Przyszedł mi właśnie do głowy jeszcze jeden aspekt sprawy i powoli chyba zacznę doznawać rozdwojenia jaźni. Bo z jednej strony, gdy szlachetnie oddaję krew w ogromnej ogólnokrajowej akcji, modlę się na Jasnej Górze wraz z wielotysięczną rzeszą kolegów, jeżdżę w Rajdzie Katyńskim wraz IPN na Ukrainę krzewić polskość i podtrzymywać ducha patriotyzmu, organizuję zbiórki pieniężne na domy dziecka, uczestniczę we wszystkich możliwych akcjach charytatywnych, wtedy jestem cacy. Mało tego, odnoszę wrażenie, że we wszystkich tych działaniach Policja patrzy na mnie życzliwym okiem. A tymczasem, tak naprawdę, jestem dla nich „warzywem”! To ja już głupieję i sam nie wiem: doktor Jekyll czy Mr. Hyde?

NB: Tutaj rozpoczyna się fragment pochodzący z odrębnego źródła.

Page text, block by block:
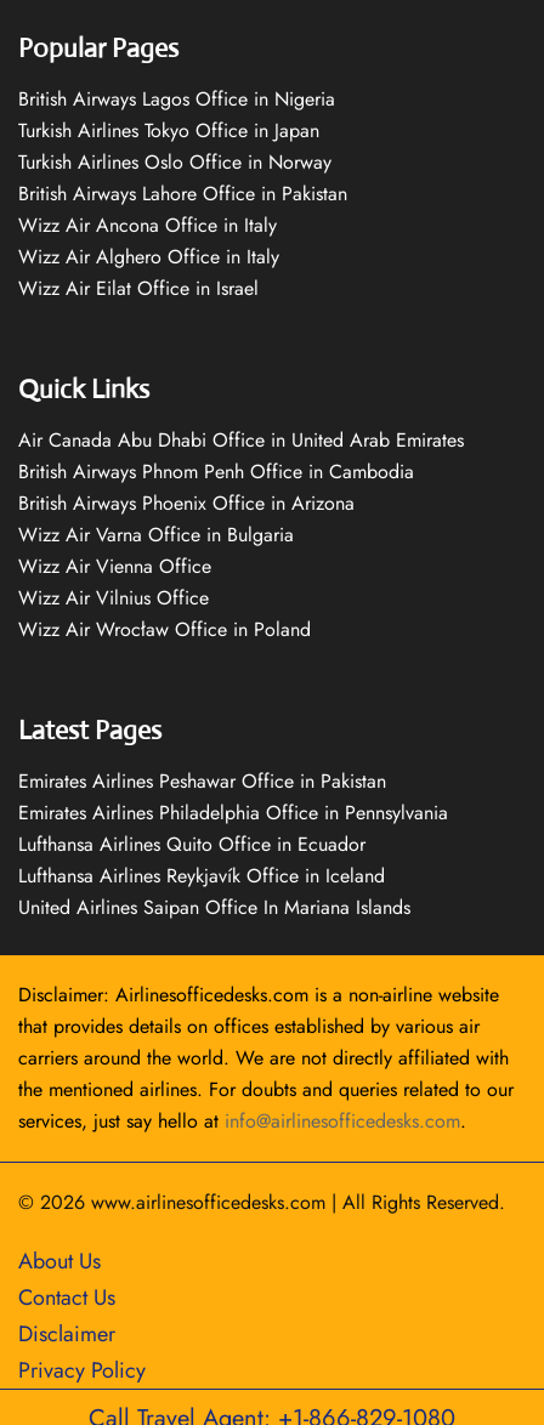
Popular Pages
British Airways Lagos Office in Nigeria
Turkish Airlines Tokyo Office in Japan
Turkish Airlines Oslo Office in Norway
British Airways Lahore Office in Pakistan
Wizz Air Ancona Office in Italy
Wizz Air Alghero Office in Italy
Wizz Air Eilat Office in Israel
Quick Links
Air Canada Abu Dhabi Office in United Arab Emirates
British Airways Phnom Penh Office in Cambodia
British Airways Phoenix Office in Arizona
Wizz Air Varna Office in Bulgaria
Wizz Air Vienna Office
Wizz Air Vilnius Office
Wizz Air Wrocław Office in Poland
Latest Pages
Emirates Airlines Peshawar Office in Pakistan
Emirates Airlines Philadelphia Office in Pennsylvania
Lufthansa Airlines Quito Office in Ecuador
Lufthansa Airlines Reykjavík Office in Iceland
United Airlines Saipan Office In Mariana Islands
Disclaimer: Airlinesofficedesks.com is a non-airline website
that provides details on offices established by various air
carriers around the world. We are not directly affiliated with
the mentioned airlines. For doubts and queries related to our
services, just say hello at info@airlinesofficedesks.com.
© 2026 www.airlinesofficedesks.com | All Rights Reserved.
About Us
Contact Us
Disclaimer
Privacy Policy
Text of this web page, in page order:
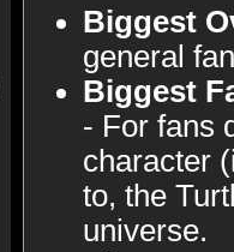
Biggest
general
Biggest
- For fans
character
to, the
universe.
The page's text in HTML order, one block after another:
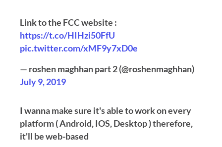
Link to the FCC website :
https://t.co/HIHzi50FfU
pic.twitter.com/xMF9y7xD0e
— roshen maghhan part 2 (@roshenmaghhan)
July 9, 2019
I wanna make sure it's able to work on every
platform ( Android, IOS, Desktop ) therefore,
it'll be web-based
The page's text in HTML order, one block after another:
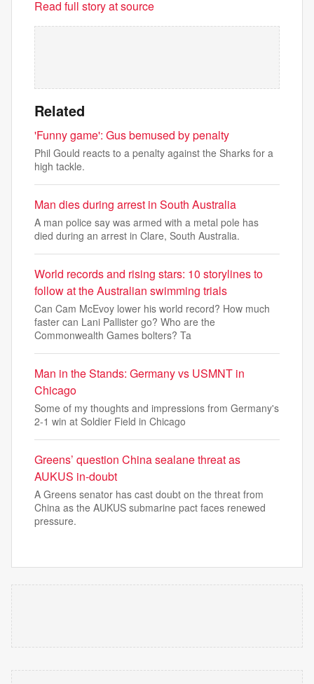
Read full story at source
Related
'Funny game': Gus bemused by penalty
Phil Gould reacts to a penalty against the Sharks for a
high tackle.
Man dies during arrest in South Australia
A man police say was armed with a metal pole has
died during an arrest in Clare, South Australia.
World records and rising stars: 10 storylines to
follow at the Australian swimming trials
Can Cam McEvoy lower his world record? How much
faster can Lani Pallister go? Who are the
Commonwealth Games bolters? Ta
Man in the Stands: Germany vs USMNT in
Chicago
Some of my thoughts and impressions from Germany's
2-1 win at Soldier Field in Chicago
Greens’ question China sealane threat as
AUKUS in-doubt
A Greens senator has cast doubt on the threat from
China as the AUKUS submarine pact faces renewed
pressure.
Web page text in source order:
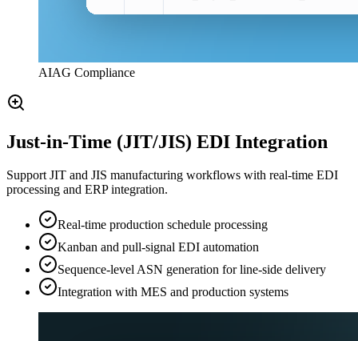
AIAG Compliance
Just-in-Time (JIT/JIS) EDI Integration
Support JIT and JIS manufacturing workflows with real-time EDI
processing and ERP integration.
Real-time production schedule processing
Kanban and pull-signal EDI automation
Sequence-level ASN generation for line-side delivery
Integration with MES and production systems
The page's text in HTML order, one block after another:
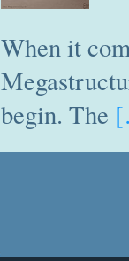
When it
begin. The

A na zakończenie mam taką propozycję do głównych animatorów tej akcji: zobowiązuję się wygospodarować odpowiednia ilość miejsca w „Świecie Motocykli”, a Państwo (Ten Jego Organ) umieszczą w nim stosowne wyjaśnienie, przeprosiny, czy cokolwiek, co w jakimś stopniu będzie satysfakcjonującym zadośćuczynieniem dla motocyklistów. Albo powodowani poczuciem winy zapłacicie pełną stawkę, jak za reklamę, a moje wydawnictwo przekaże te pieniądze na rehabilitację jakiegoś „warzywa” poszkodowanego przez samochód.
Pisząc końcowe zdania niniejszego felietonu, dotarła do mnie wiadomość o śmierci policjanta – motocyklisty z CSP w Legionowie w wypadku drogowym i już mi się więcej nie chce rozwijać tematu. Życie samo dopisało komentarz. Mam jednak nadzieję, że ta całkowicie nietrafiona kampania szybko zostanie wycofana z obiegu publicznego.